Work order:
Give back every record exactly, images excluded.

Data items:

__________

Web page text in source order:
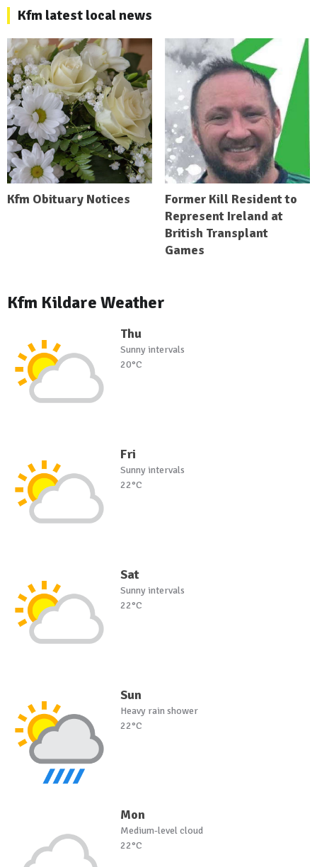
Kfm latest local news
Kfm Obituary Notices
Former Kill Resident to
Represent Ireland at
British Transplant
Games
Kfm Kildare Weather
Thu
Sunny intervals
20°C
Fri
Sunny intervals
22°C
Sat
Sunny intervals
22°C
Sun
Heavy rain shower
22°C
Mon
Medium-level cloud
22°C
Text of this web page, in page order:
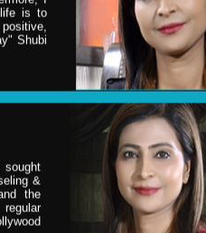
is to
Shubi
&
the
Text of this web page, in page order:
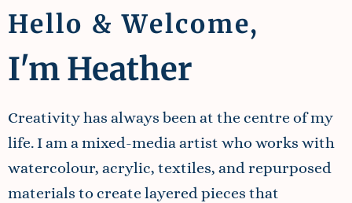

__________

Response to the task:
Web page text in source order:
Kfm latest local news
Kfm Obituary Notices
Former Kill Resident to
Represent Ireland at
British Transplant
Games
Kfm Kildare Weather
Thu
Sunny intervals
20°C
Fri
Sunny intervals
22°C
Sat
Sunny intervals
22°C
Sun
Heavy rain shower
22°C
Mon
Medium-level cloud
22°C
Text of this web page, in page order:
is to
Shubi
&
the
Text of this web page, in page order:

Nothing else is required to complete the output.